Problem details |
Since only the written part is wanted, repeat the records exactly and omit the pictures.

(Entries taken from a collection)
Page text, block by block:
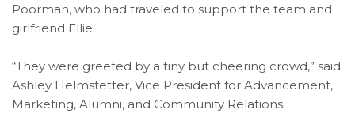
Poorman, who had traveled to support the team and
girlfriend Ellie.
“They were greeted by a tiny but cheering crowd,” said
Ashley Helmstetter, Vice President for Advancement,
Marketing, Alumni, and Community Relations.
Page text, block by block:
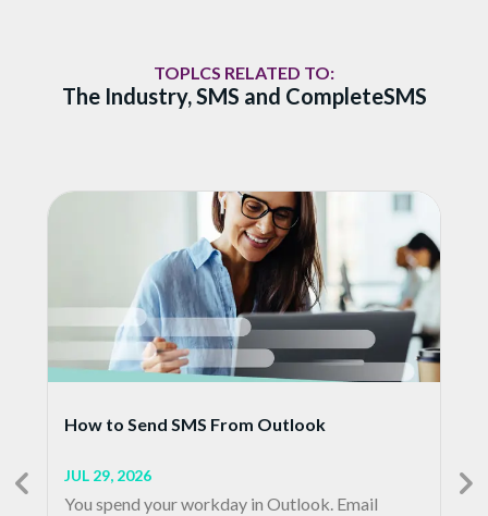
TOPLCS RELATED TO:
The Industry, SMS and CompleteSMS
How to Send SMS From Outlook
JUL 29, 2026
You spend your workday in Outlook. Email
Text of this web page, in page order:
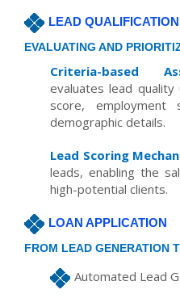
LEAD
EVALUATING AND
Criteria-based
evaluates lead
score, employment
demographic details.
Lead Scoring
leads, enabling the
high-potential clients.
LOAN APPLICATION
FROM LEAD GENERATION
Automated Lead
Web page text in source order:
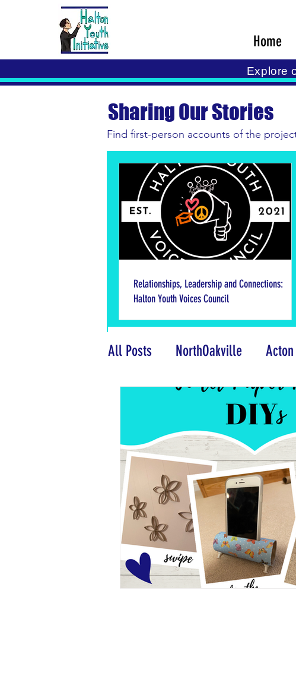
Home
Explore
Sharing Our Stories
Find first-person accounts of the
Relationships, Leadership and Connections:
Halton Youth Voices Council
All Posts NorthOakville Acton
What Adults Need to Know
National Youth Week Mental
Product Reviews Friends of
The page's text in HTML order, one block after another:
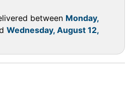
between Monday,
Wednesday, August 12,
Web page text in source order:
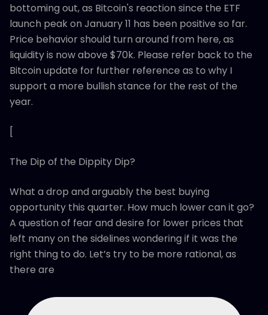
bottoming out, as Bitcoin's reaction since the ETF
launch peak on January 11 has been positive so far.
Price behavior should turn around from here, as
liquidity is now above $70k. Please refer back to the
Bitcoin update for further reference as to why I
support a more bullish stance for the rest of the
year.
[
The Dip of the Dippity Dip?
What a drop and arguably the best buying
opportunity this quarter. How much lower can it go?
A question of fear and desire for lower prices that
left many on the sidelines wondering if it was the
right thing to do. Let’s try to be more rational, as
there are
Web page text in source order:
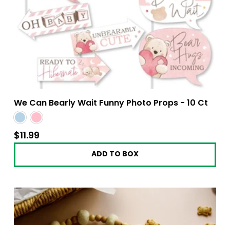
We Can Bearly Wait Funny Photo Props - 10 Ct
$11.99
ADD TO BOX
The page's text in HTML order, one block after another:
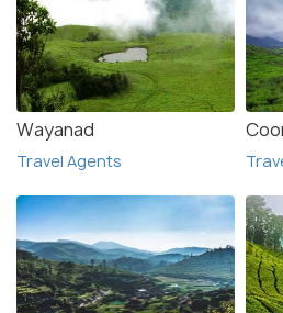
Wayanad
Travel Agents
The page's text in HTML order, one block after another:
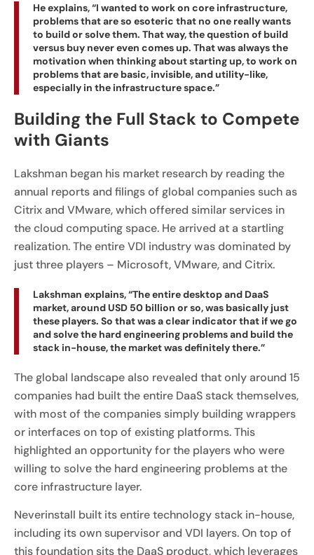
He explains, “I wanted to work on core infrastructure,
problems that are so esoteric that no one really wants
to build or solve them. That way, the question of build
versus buy never even comes up. That was always the
motivation when thinking about starting up, to work on
problems that are basic, invisible, and utility-like,
especially in the infrastructure space.”
Building the Full Stack to Compete
with Giants
Lakshman began his market research by reading the
annual reports and filings of global companies such as
Citrix and VMware, which offered similar services in
the cloud computing space. He arrived at a startling
realization. The entire VDI industry was dominated by
just three players – Microsoft, VMware, and Citrix.
Lakshman explains, “The entire desktop and DaaS
market, around USD 50 billion or so, was basically just
these players. So that was a clear indicator that if we go
and solve the hard engineering problems and build the
stack in-house, the market was definitely there.”
The global landscape also revealed that only around 15
companies had built the entire DaaS stack themselves,
with most of the companies simply building wrappers
or interfaces on top of existing platforms. This
highlighted an opportunity for the players who were
willing to solve the hard engineering problems at the
core infrastructure layer.
Neverinstall built its entire technology stack in-house,
including its own supervisor and VDI layers. On top of
this foundation sits the DaaS product, which leverages
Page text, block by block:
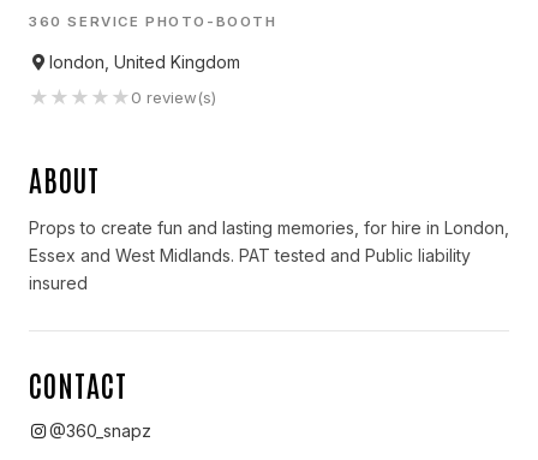
360 SERVICE PHOTO-BOOTH
london, United Kingdom
★ ★ ★ ★ ★0 review(s)
ABOUT
Props to create fun and lasting memories, for hire in London,
Essex and West Midlands. PAT tested and Public liability
insured
CONTACT
@360_snapz
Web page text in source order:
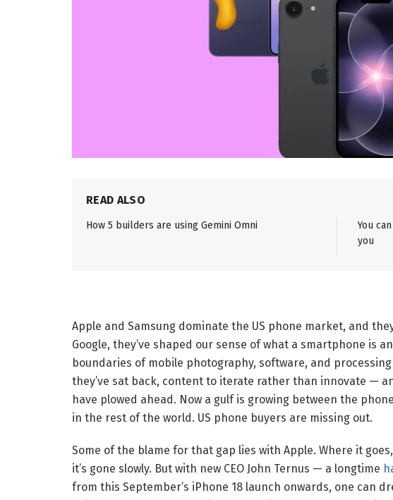
READ ALSO
How 5 builders are using Gemini Omni
You
you
Apple and Samsung dominate the US phone market, and
Google, they’ve shaped our sense of what a smartphone is
boundaries of mobile photography, software, and
they’ve sat back, content to iterate rather than innovate —
have plowed ahead. Now a gulf is growing between the
in the rest of the world. US phone buyers are missing out.
Some of the blame for that gap lies with Apple. Where it
it’s gone slowly. But with new CEO John Ternus — a longtime
from this September’s iPhone 18 launch onwards, one can
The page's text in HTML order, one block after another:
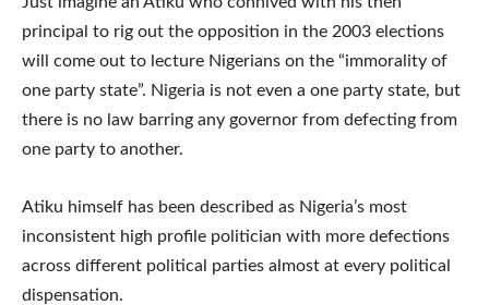
principal to rig out the opposition in the 2003 elections
will come out to lecture Nigerians on the “immorality of
one party state”. Nigeria is not even a one party state, but
there is no law barring any governor from defecting from
one party to another.
Atiku himself has been described as Nigeria’s most
inconsistent high profile politician with more defections
across different political parties almost at every political
dispensation.
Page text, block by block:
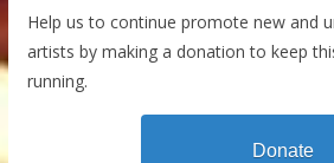
Help us to continue promote new and
artists by making a donation to keep
running.
Donate
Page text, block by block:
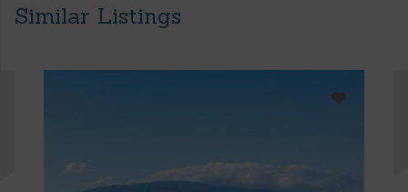
Similar Listings
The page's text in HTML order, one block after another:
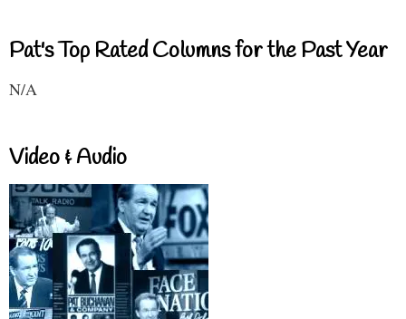
Pat's Top Rated Columns for the Past Year
N/A
Video & Audio
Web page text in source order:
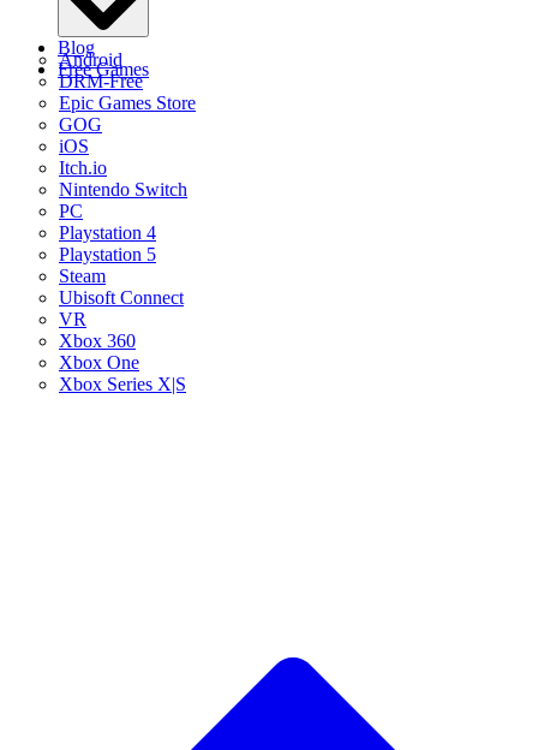
Android
DRM-Free
Epic Games Store
GOG
iOS
Itch.io
Nintendo Switch
PC
Playstation 4
Playstation 5
Steam
Ubisoft Connect
VR
Xbox 360
Xbox One
Xbox Series X|S
Blog
Free Games
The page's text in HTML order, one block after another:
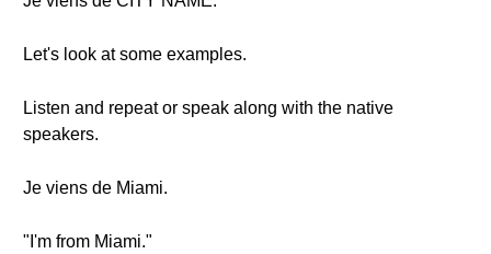
Let's look at some examples.
Listen and repeat or speak along with the native
speakers.
Je viens de Miami.
"I'm from Miami."

Output below |
Page text, block by block:
Poorman, who had traveled to support the team and
girlfriend Ellie.
“They were greeted by a tiny but cheering crowd,” said
Ashley Helmstetter, Vice President for Advancement,
Marketing, Alumni, and Community Relations.
Page text, block by block:
TOPLCS RELATED TO:
The Industry, SMS and CompleteSMS
How to Send SMS From Outlook
JUL 29, 2026
You spend your workday in Outlook. Email
Text of this web page, in page order:
LEAD
EVALUATING AND
Criteria-based
evaluates lead
score, employment
demographic details.
Lead Scoring
leads, enabling the
high-potential clients.
LOAN APPLICATION
FROM LEAD GENERATION
Automated Lead
Web page text in source order:
Home
Explore
Sharing Our Stories
Find first-person accounts of the
Relationships, Leadership and Connections:
Halton Youth Voices Council
All Posts NorthOakville Acton
What Adults Need to Know
National Youth Week Mental
Product Reviews Friends of
The page's text in HTML order, one block after another:
between Monday,
Wednesday, August 12,
Web page text in source order:
bottoming out, as Bitcoin's reaction since the ETF
launch peak on January 11 has been positive so far.
Price behavior should turn around from here, as
liquidity is now above $70k. Please refer back to the
Bitcoin update for further reference as to why I
support a more bullish stance for the rest of the
year.
[
The Dip of the Dippity Dip?
What a drop and arguably the best buying
opportunity this quarter. How much lower can it go?
A question of fear and desire for lower prices that
left many on the sidelines wondering if it was the
right thing to do. Let’s try to be more rational, as
there are
Web page text in source order:
We Can Bearly Wait Funny Photo Props - 10 Ct
$11.99
ADD TO BOX
The page's text in HTML order, one block after another:
Wayanad
Travel Agents
The page's text in HTML order, one block after another:
He explains, “I wanted to work on core infrastructure,
problems that are so esoteric that no one really wants
to build or solve them. That way, the question of build
versus buy never even comes up. That was always the
motivation when thinking about starting up, to work on
problems that are basic, invisible, and utility-like,
especially in the infrastructure space.”
Building the Full Stack to Compete
with Giants
Lakshman began his market research by reading the
annual reports and filings of global companies such as
Citrix and VMware, which offered similar services in
the cloud computing space. He arrived at a startling
realization. The entire VDI industry was dominated by
just three players – Microsoft, VMware, and Citrix.
Lakshman explains, “The entire desktop and DaaS
market, around USD 50 billion or so, was basically just
these players. So that was a clear indicator that if we go
and solve the hard engineering problems and build the
stack in-house, the market was definitely there.”
The global landscape also revealed that only around 15
companies had built the entire DaaS stack themselves,
with most of the companies simply building wrappers
or interfaces on top of existing platforms. This
highlighted an opportunity for the players who were
willing to solve the hard engineering problems at the
core infrastructure layer.
Neverinstall built its entire technology stack in-house,
including its own supervisor and VDI layers. On top of
this foundation sits the DaaS product, which leverages
Page text, block by block:
360 SERVICE PHOTO-BOOTH
london, United Kingdom
★ ★ ★ ★ ★0 review(s)
ABOUT
Props to create fun and lasting memories, for hire in London,
Essex and West Midlands. PAT tested and Public liability
insured
CONTACT
@360_snapz
Web page text in source order:
READ ALSO
How 5 builders are using Gemini Omni
You
you
Apple and Samsung dominate the US phone market, and
Google, they’ve shaped our sense of what a smartphone is
boundaries of mobile photography, software, and
they’ve sat back, content to iterate rather than innovate —
have plowed ahead. Now a gulf is growing between the
in the rest of the world. US phone buyers are missing out.
Some of the blame for that gap lies with Apple. Where it
it’s gone slowly. But with new CEO John Ternus — a longtime
from this September’s iPhone 18 launch onwards, one can
The page's text in HTML order, one block after another:
principal to rig out the opposition in the 2003 elections
will come out to lecture Nigerians on the “immorality of
one party state”. Nigeria is not even a one party state, but
there is no law barring any governor from defecting from
one party to another.
Atiku himself has been described as Nigeria’s most
inconsistent high profile politician with more defections
across different political parties almost at every political
dispensation.
Page text, block by block:
Help us to continue promote new and
artists by making a donation to keep
running.
Donate
Page text, block by block:
Similar Listings
The page's text in HTML order, one block after another:
Pat's Top Rated Columns for the Past Year
N/A
Video & Audio
Web page text in source order:
Android
DRM-Free
Epic Games Store
GOG
iOS
Itch.io
Nintendo Switch
PC
Playstation 4
Playstation 5
Steam
Ubisoft Connect
VR
Xbox 360
Xbox One
Xbox Series X|S
Blog
Free Games
The page's text in HTML order, one block after another:
Let's look at some examples.
Listen and repeat or speak along with the native
speakers.
Je viens de Miami.
"I'm from Miami."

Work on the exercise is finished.